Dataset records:
- Opening Delimiter -

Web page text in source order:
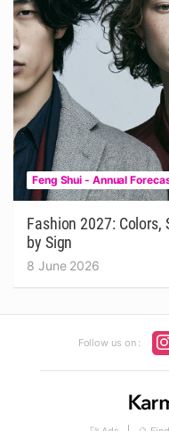
Feng Shui - Annual
Fashion 2027: Colors,
by Sign
8 June 2026
Follow us on :
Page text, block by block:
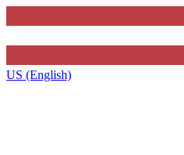
US (English)

- Closing Delimiter -

- [Directions]:
The entries are to be copied exactly, and each image is to be omitted.

- [Result of the task]:
Web page text in source order:
Feng Shui - Annual
Fashion 2027: Colors,
by Sign
8 June 2026
Follow us on :
Page text, block by block:
US (English)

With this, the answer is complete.